# Ridiculously complex mechanics problem

1. Jan 21, 2006

### DaMastaofFisix

Hey Everyone, have another doosie for eveyone. I've been crackin' away at it for some time, but to no avail. Here it is:

A semicircular of mass m and radius R is resting on a rough surface. the center of mass is given by 2R/pi, and that's about it.

a) Calculate the moment of inertia of the semicircular ring about its center of mass
b) The ring is displaced by a small angle; find the period T (no slip). Ignore all terms higher than first order theita
c) The surface is now frictionless. Given a small displacement, as well as ignoring second order and beyond theitas, find the Period T (with slip)

Okay, so for part a I thought it would be easiest if I calculated the Moment of inertia about the center of what would be the whole ring, followed by the use of the parralel axis theorem. Problem is, or at least I think it is, is that my integration for the moment yielded mR^2, which doesn't jive well with me. Am I doing something wrong. In the integral, I took out the R^2 because the distance was the same for all mass elements, so the integral became (after some substitution) the integral of dTheita from 0 to pi. Am I missing something.

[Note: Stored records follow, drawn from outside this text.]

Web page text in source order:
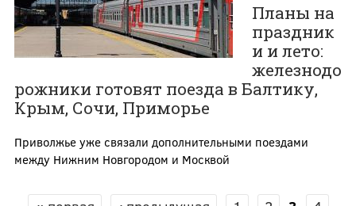
Планы на
праздник
и и лето:
железнодо
рожники готовят поезда в Балтику,
Крым, Сочи, Приморье
Приволжье уже связали дополнительными поездами
между Нижним Новгородом и Москвой
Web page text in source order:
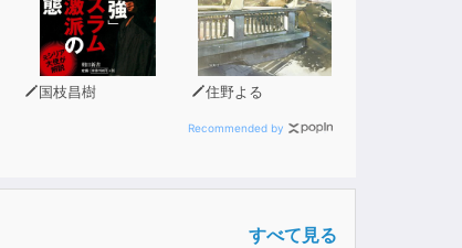
国枝昌樹 住野よる
Recommended by
すべて見る
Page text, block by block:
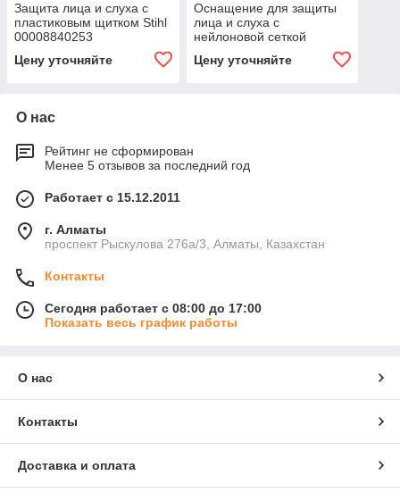
Защита лица и слуха с
пластиковым щитком Stihl
00008840253
Цену уточняйте
Оснащение для защиты
лица и слуха с
нейлоновой сеткой
FUNCTION 00008840251
Цену уточняйте
О нас
Рейтинг не сформирован
Менее 5 отзывов за последний год
Работает с 15.12.2011
г. Алматы
проспект Рыскулова 276а/3, Алматы, Казахстан
Контакты
Сегодня работает с 08:00 до 17:00
Показать весь график работы
О нас
Контакты
Доставка и оплата
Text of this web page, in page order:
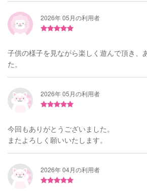
2026年 05月の利用者
子供の様子を見ながら楽しく遊んで頂き、
た。
2026年 05月の利用者
今回もありがとうございました。
またよろしく願いいたします。
2026年 04月の利用者
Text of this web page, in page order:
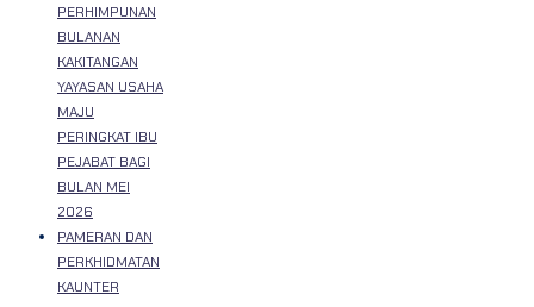
PERHIMPUNAN
BULANAN
KAKITANGAN
YAYASAN USAHA
MAJU
PERINGKAT IBU
PEJABAT BAGI
BULAN MEI
2026
PAMERAN DAN
PERKHIDMATAN
KAUNTER
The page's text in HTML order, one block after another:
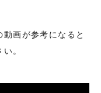
画が参考になると
。
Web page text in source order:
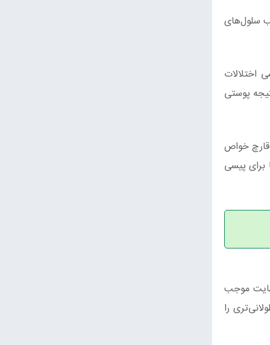
سلول‌های
اختلالات
پوستی
قارچ خواص
برای پیسی
موجب
را
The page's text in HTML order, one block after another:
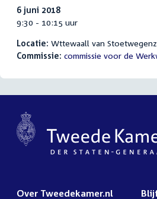
6 juni 2018
9:30 - 10:15 uur
Locatie: Wttewaall van
Commissie: commissie voor de
Over Tweedekamer.nl

As for the other two, I know the Period of a physical pendelum is given by the equation T=2pi*sqrrt(I/mgh), but once again I feel that that isn't the whole story. Can someone ;ead me in the right direction? Thanks a bunch

2. Jan 22, 2006

### siddharth

Let us start with the first part of the question. Your approach is very correct. If you find the moment of Inertia of the semi-circular ring about the geometric center, you can use the parallel axis theorem to find the moment of Inertia about the center of mass. I get mr^2 for the Moment of Inertia about the geometric center as well.

For the second part, when you displace the ring by a small angle $\theta$, the ring will oscillate about the point of contact with the surface.
So what you have to figure out is
(i) What provides the necessary restoring torque for the ring to oscillate?
(ii) What is the moment of Inertia of the ring about the point of contact with the surface?
Hint: You can use the parallel axis theorem again to figure this out.

Once you do this, you will be able to calculate the restoring torque as a function of $\theta$ (For small angles, approx $\sin \theta$ as $\theta$) and this will give you the time period of small oscillations.

Last edited: Jan 22, 2006
3. Jan 26, 2006

### DaMastaofFisix

Ah thank you very much. Though I understand everything that you explained to me, I still don't see how I can translate that into mathematical equations. I think that the restoringtorque has to be the frictional force, because its the only other force besides the weight, which I'm pretty sure produces no torque. So now the issue is how does that restoring force behave (in other words, how does it vary with the angle) and other considerations that are essential.

If y'all have any insightful clues to lead me in the right direction, that would be greatly appreciated. And by the way, I recalculated the moment of inertia about the center of mass and using the first step that I used earlier did indeed yield the correct result. Thanks for the check and anyone brave enough to help a physics student in distress

4. Jan 31, 2006

### DaMastaofFisix

OKay I know his isn't the most interseting problem but I'm still trying to work it out, weeks after I started looking at it and I still can't figure out how to determine the restoring torque as a function of theita. Is it simply the frictional force times the tiny angular displacement ( and ah yes,the Radius of the center of mass)? I'm frikkin out here and I need someone to guide me in the right direction. Thanks for any help.

5. Feb 11, 2006

### siddharth

Anyway, When the ring is displaced slightly by an angle $$\theta$$, it will oscillate about the point of contact with the surface. What does this mean? It means that, if you draw the Free Body diagram for the ring, you will notice that the torque due to friction about the point of contact is 0. So, the restoring torque has to be provided by weight.
To calculate it mathematically, you know that the COM of a semi-circle lies at $$\frac{2R}{\pi}$$ from the center. Now the angle between the line joining the center of the semi-circle to the Center of Mass, and the line joining the center of the semi-circle to the point of contact (which is directly below the center of the semi-circle) is the angle by which the ring was displaced, which is $$\theta$$.